Children are at no measurable risk from COVID-19 and no previously healthy child has died in the UK after infection. Not one. Children rarely become symptomatic and are very poor transmitters of COVID-19. Studies prove this and this has not changed.

There is no benefit to a child from the experimental vaccine since they are at no risk from COVID -19, but they are unquestionably at risk from potential side effects and unknown long-term issues.

Deaths Injuries Date
UK 1,625 1,186,837 3rd September
EU 24,526 2,317,495 11th September
USA 15,815 720,843 10th September
TOTAL 41,966 4,225,175

In addition, on the VAERS10 USA (Vaccine Adverse Events Reporting System) Death has been listed as an outcome related to COVID-19 vaccines at least 3,924 times as of May 8, 2021 a figure which at September 10, 2021 had risen to 15,815.

On the European database EndraViligance Death has been listed as an outcome related to COVID-19 vaccines at least 24,526 times as of September 11, 2021 and includes 2,317,495 adverse reactions.

Absent emergency authorisation which is being used by the UK Government and others around the world to roll out the experimental vaccines, these medications would have to be withdrawn from the “market”. In the USA, for example, deaths in relation to other vaccines numbering as few as 50 (in a country with a population in excess of 360 million) would cause withdrawal of the relevant medication. Comparable provisions apply in the UK and in Europe. This too is something directly relevant to informed consent, as is the data which shows that children who participated in the Pfizer covid vaccine clinical trials have had an adverse reaction rate at 86%11

There is a wider acknowledged link to heart conditions (myocarditis/ myopericarditis and pericarditis) in young men and boys globally, in the US the VAERS reporting system (as of 20 August) has captured 5,093 reports of myocarditis for under 20 year olds10

The US Food and Drug Administration (FDA) documentation acknowledges that in the case of the Pfizer-BioNTech “There is no information on the co-administration of the Pfizer-BioNTech COVID-19 Vaccine with other vaccines”.13 Therefore the risks and potential harm arising from co-administration with say HPV or Influenza “Flu” vaccines for example are unquantified at this time.

NHS Guidance limits the advice to be provided in relation to “informed consent” to communication of “the anticipated benefits of vaccination in the simplest of terms”, “the likely side effects from vaccination and any individual risks they may run should be addressed”, and “the disbenefits of not consenting to the vaccination”. It will be noted then that the stance of the NHS as regards the issue of consent is inadequate when compared with provision of fully informed consent, as shown in the attached document which sets out the law relating to informed consent which should be gone through to ensure informed consent is being given.

Principle 5 of the Nuremberg Code7 states that no medical experiments or trials should be conducted where there is an a priori (theoretical) reason to believe that death or disabling injury will occur. You will appreciate that these medical experiments (the trials for which conclude in 2023) are not theoretical as regards death or disabling injury: there is clear evidence of both arising.

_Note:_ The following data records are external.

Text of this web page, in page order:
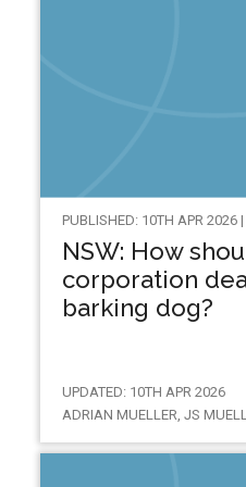
PUBLISHED: 10TH APR 2026
NSW: How
corporation
barking dog?
UPDATED: 10TH APR 2026
ADRIAN MUELLER, JS
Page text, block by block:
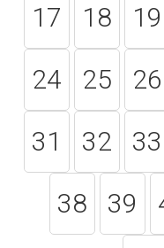
17
18 19
24
25 26
31
32 33
38
39
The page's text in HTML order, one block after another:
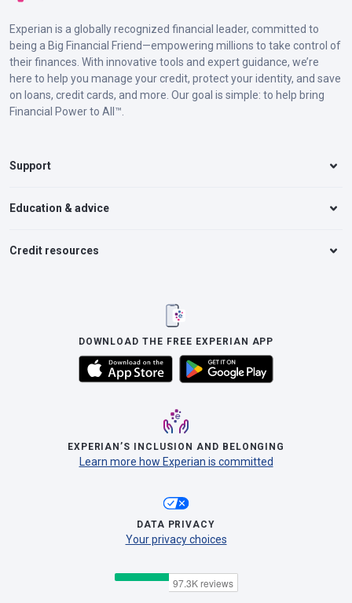
Experian is a globally recognized financial leader, committed to
being a Big Financial Friend—empowering millions to take control of
their finances. With innovative tools and expert guidance, we’re
here to help you manage your credit, protect your identity, and save
on loans, credit cards, and more. Our goal is simple: to help bring
Financial Power to All™.
Support
Education & advice
Credit resources
DOWNLOAD THE FREE EXPERIAN APP
EXPERIAN’S INCLUSION AND BELONGING
Learn more how Experian is committed
DATA PRIVACY
Your privacy choices
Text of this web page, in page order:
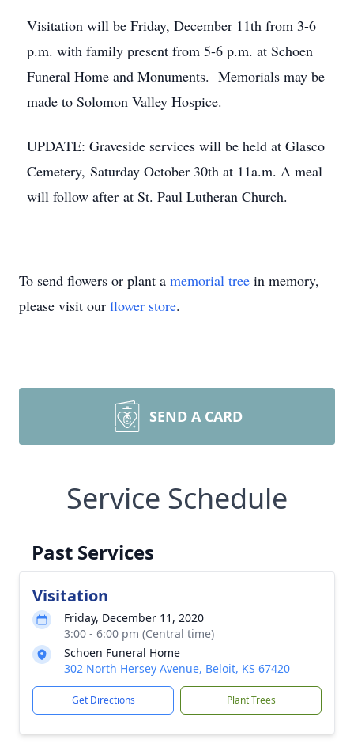
Visitation will be Friday, December 11th from 3-6
p.m. with family present from 5-6 p.m. at Schoen
Funeral Home and Monuments. Memorials may be
made to Solomon Valley Hospice.
UPDATE: Graveside services will be held at Glasco
Cemetery, Saturday October 30th at 11a.m. A meal
will follow after at St. Paul Lutheran Church.
To send flowers or plant a memorial tree in memory,
please visit our flower store.
SEND A CARD
Service Schedule
Past Services
Visitation
Friday, December 11, 2020
3:00 - 6:00 pm (Central time)
Schoen Funeral Home
302 North Hersey Avenue, Beloit, KS 67420
Get Directions Plant Trees

As you are undoubtedly aware, children under the age of 16 can sometimes be deemed “Gillick competent” (for example, a 15 year old girl seeking the contraception pill without her parents’ knowledge) but in relation to experimental medications such as these COVID-19 vaccines which have no long-term data known and where deaths and serious adverse reactions are recorded but not known to the child prior to their “consent” it would be absurd to claim that they were in fact “Gillick competent”. The Court of Appeal case of Bell v Tavistock [2021] 14 makes clear that children under 16 years of age need to be deemed Gillick competent by the treating clinician if receiving an experimental medication where the long-term effects may not be clear to the child, the case specifically concerning puberty blockers. Clearly this case means that each child would need to be assessed by the treating clinician as to their informed consent i.e. their understanding of the harm and long-term effects before being given such treatment and of alternative treatments available etc. The case does not amend the Supreme Court judgement of Montgomery v Lanarkshire (2015)8 which sets out what informed consent is.

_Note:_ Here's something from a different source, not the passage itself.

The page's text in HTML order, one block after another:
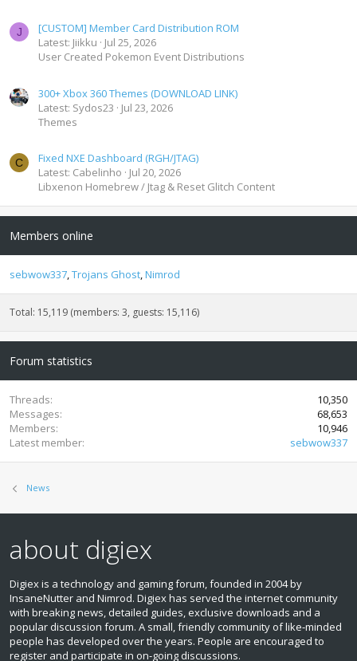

The case of AB v CD & Others [2021]15 makes it clear that the absence of Gillick competency cannot then be used to allow parents to consent to a child having an experimental medication when the child him/herself does not want it. The law therefore is protective of children under 16 years of age when it comes to experimental medications, as responsible parents should expect, and recognises children’s limitations regarding being “informed”.

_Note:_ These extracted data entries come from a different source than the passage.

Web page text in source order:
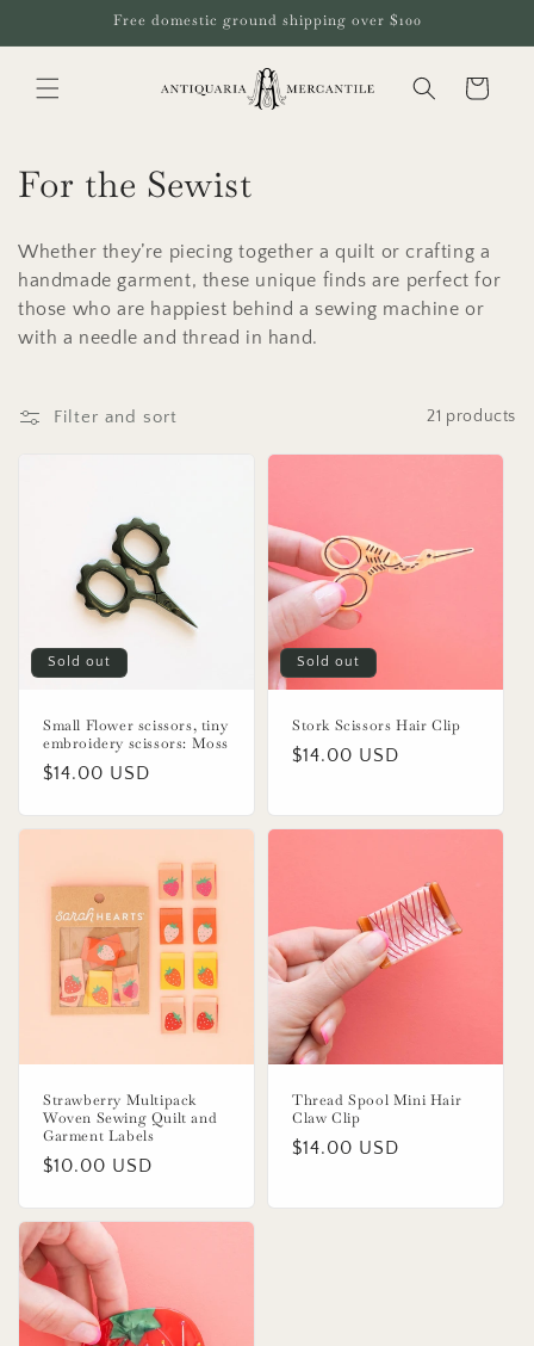
Free domestic ground shipping over $100
Cart
C
l
l
c
For the Sewist
Whether they’re piecing together a quilt or crafting a
handmade garment, these unique finds are perfect for
those who are happiest behind a sewing machine or
with a needle and thread in hand.
Filter and sort 21 products
Sold out
Small Flower scissors, tiny
embroidery scissors: Moss
Regular
$14.00 USD
Sold out
Stork Scissors Hair Clip
Regular
$14.00 USD
Strawberry Multipack
Woven Sewing Quilt and
Garment Labels
Regular
$10.00 USD
Thread Spool Mini Hair
Claw Clip
Regular
$14.00 USD

It is obvious that most adults are not giving informed consent since very limited information is provided about adverse reactions caused by the experimental vaccinations. The government’s own website confirms that large numbers of people have suffered adverse effects, including death (and the government estimates that their own figures include at best 10%, and at worst 1%, of the true figure for deaths). They are also not informed as to the ingredients and so cannot make enquiry of any allergic reaction that might follow administration of an experimental vaccine. Many adults have not even heard of the government “yellow card scheme” and so are unaware of the large number of adverse effects reported. It is therefore absurd to suggest that children can provide “informed consent” by reference to “Gillick competence” criteria. Feeling peer pressured, following celebrity trends, believing that they won’t be able to attend certain venues or participate in certain activities unless they have the experimental medication or being influenced by advertising aimed at young people to try and persuade them that they should have or need to have the experimental vaccinations, create the opposite to informed consent.

Important Facts
The Covid-19 vaccinations are all currently in phase 3 of clinical trials5 which are due to end at various points throughout 2023 dependent on the vaccine concerned. Some of the vaccines are using, for the first time in humans, mRNA (messenger RNA) technology, which a recently-published Harvard University study concludes can alter a person’s DNA, contrary to denials of this by the manufacturers that this is the case and asserting that such suggestions are ‘conspiracy theory’. Notwithstanding the emergency use authorisation for the administration of these experimental medications, it is my understanding that the Government is underwriting the manufacture of these experimental medications against any liability arising from their administration; this does not apply to the persons giving out the medication, those encouraging it and pushing advertising about it, nor to a parent consenting against the wishes of another [which is against the law without a court order], yet the parents will be left to bear the consequences of any side effects to the child which can be life-changing (for example death, blood clots, blindness, heart problems etc).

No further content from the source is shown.